Book Synopsis The Human Right to Dominate by : Nicola Perugini
Download or read book The Human Right to Dominate written by Nicola Perugini and published by Oxford University Press. This book was released on 2015-05-27 with total page 215 pages. Available in PDF, EPUB and Kindle. Book excerpt: At the turn of the millennium, a new phenomenon emerged: conservatives, who just decades before had rejected the expanding human rights culture, began to embrace human rights in order to advance their political goals. In this book, Nicola Perugini and Neve Gordon account for how human rights--generally conceived as a counter-hegemonic instrument for righting historical injustices--are being deployed to further subjugate the weak and legitimize domination. Using Israel/Palestine as its main case study, The Human Right to Dominate describes the establishment of settler NGOs that appropriate human rights to dispossess indigenous Palestinians and military think-tanks that rationalize lethal violence by invoking human rights. The book underscores the increasing convergences between human rights NGOs, security agencies, settler organizations, and extreme right nationalists, showing how political actors of different stripes champion the dissemination of human rights and mirror each other's political strategies.
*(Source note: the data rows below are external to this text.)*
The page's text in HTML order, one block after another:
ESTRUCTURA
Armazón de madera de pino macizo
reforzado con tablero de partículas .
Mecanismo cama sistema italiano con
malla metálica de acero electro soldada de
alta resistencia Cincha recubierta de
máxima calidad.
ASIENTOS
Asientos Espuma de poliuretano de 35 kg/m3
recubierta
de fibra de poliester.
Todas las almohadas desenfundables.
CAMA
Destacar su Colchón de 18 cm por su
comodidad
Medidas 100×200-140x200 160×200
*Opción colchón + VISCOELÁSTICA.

Indeed, Perugini and Gordon demonstrate the multifaceted role that this discourse is currently playing in the international arena: on the one hand, human rights have become the lingua franca of global moral speak, while on the other, they have become reconstrued as a tool for enhancing domination.
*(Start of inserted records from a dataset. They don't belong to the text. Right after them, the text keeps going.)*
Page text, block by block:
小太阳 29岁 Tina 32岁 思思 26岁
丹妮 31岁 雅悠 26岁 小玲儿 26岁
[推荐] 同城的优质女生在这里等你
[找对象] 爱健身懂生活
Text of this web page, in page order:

Book Synopsis Human Rights, or Citizenship? by : Paulina Tambakaki
Download or read book Human Rights, or Citizenship? written by Paulina Tambakaki and published by CRC Press. This book was released on 2010-04-05 with total page 337 pages. Available in PDF, EPUB and Kindle. Book excerpt: While human rights have been enjoying unprecedented salience, the concept of the citizen has been significantly challenged. Rising ethical concerns, the calling into question of state sovereignty, and the consolidation of the human rights regime, have all contributed to a shift in focus: from an exclusionary, problematic citizenship to human rights. Human Rights or Citizenship? examines this shift and explores its implications for democracy. In an accessible way, the book explores the arguments within contemporary democratic theory that privilege law and legally codified human rights over citizenship; questioning whether legalism alone could lead us to a better, more equitable politics. Does the prioritisation of law and legally codified human rights risk depoliticisation? Do human rights always contest relations of power and subordination? Addressing these questions, Human Rights or Citizenship? opens a debate about the role of citizenship and human rights in democracy. It will be invaluable reading for anyone interested in democratic politics today.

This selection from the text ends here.